Explore the world of semantic similarity search using pretrained word embeddings with BERT Transformers in this code snippet. The example demonstrates how to compute and compare sentence embeddings, enabling semantic search for related content.


In [None]:
pip install sentence-transformers

### Code Snippet 1: Sentence Embeddings and Similarity Calculation
In summary, this code snippet demonstrates the process of using a pretrained BERT model to convert sentences into embeddings and then calculating the cosine similarity between pairs of sentences. The resulting similarity scores provide a quantitative measure of how closely related or similar the pairs of sentences are in a semantic context.

In [2]:
from sentence_transformers import SentenceTransformer, util
model = SentenceTransformer('all-MiniLM-L6-v2')

# Two lists of sentences
sentences1 = ['The cat sits outside',
             'A man is playing guitar',
             'The new movie is awesome']

sentences2 = ['The dog plays in the garden',
              'A woman watches TV',
              'The new movie is so great']

#Compute embedding for both lists
embeddings1 = model.encode(sentences1, convert_to_tensor=True)
embeddings2 = model.encode(sentences2, convert_to_tensor=True)

#Compute cosine-similarities
cosine_scores = util.cos_sim(embeddings1, embeddings2)

#Output the pairs with their score
for i in range(len(sentences1)):
    print("{} \t\t {} \t\t Score: {:.4f}".format(sentences1[i], sentences2[i], cosine_scores[i][i]))

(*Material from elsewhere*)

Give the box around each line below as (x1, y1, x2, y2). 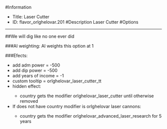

The cat sits outside 		 The dog plays in the garden 		 Score: 0.2838
A man is playing guitar 		 A woman watches TV 		 Score: -0.0327
The new movie is awesome 		 The new movie is so great 		 Score: 0.8939


### Code Snippet 2: Semantic Search for Similar Queries

In summary, Code Snippet 2 showcases a hypothetical scenario where previously computed sentence embeddings are used for semantic search. The code demonstrates how to find sentences similar to a set of query sentences based on cosine similarity. This type of semantic search can be valuable in applications where you want to retrieve content related to specific queries, such as finding relevant documents or articles based on user-input queries.

In [4]:
from sentence_transformers import SentenceTransformer, util
import torch

embedder = SentenceTransformer('all-MiniLM-L6-v2')

# Corpus with example sentences
corpus = ['is tiktok getting banned.',
          'is tiktok shutting down.',
          'is tiktok banned in us.',
          'is tiktok getting deleted.',
          'is tiktok a competitor for instagram.',
          'is instagram a useful app',
          'something unrelevant'
          ]
corpus_embeddings = embedder.encode(corpus, convert_to_tensor=True)

# Query sentences:
queries = ['is tiktok']


# Find the closest 5 sentences of the corpus for each query sentence based on cosine similarity
top_k = min(7, len(corpus))
for query in queries:
    query_embedding = embedder.encode(query, convert_to_tensor=True)

    # We use cosine-similarity and torch.topk to find the highest 5 scores
    cos_scores = util.cos_sim(query_embedding, corpus_embeddings)[0]
    top_results = torch.topk(cos_scores, k=top_k)

    print("\n\n======================\n\n")
    print("Query:", query)
    print("\nTop 5 most similar sentences in corpus:")

    for score, idx in zip(top_results[0], top_results[1]):
        print(corpus[idx], "(Score: {:.4f})".format(score))





Query: is tiktok

Top 5 most similar sentences in corpus:
is tiktok banned in us. (Score: 0.7735)
is tiktok getting banned. (Score: 0.7716)
is tiktok getting deleted. (Score: 0.7651)
is tiktok a competitor for instagram. (Score: 0.7560)
is tiktok shutting down. (Score: 0.7308)
is instagram a useful app (Score: 0.1481)
something unrelevant (Score: 0.0925)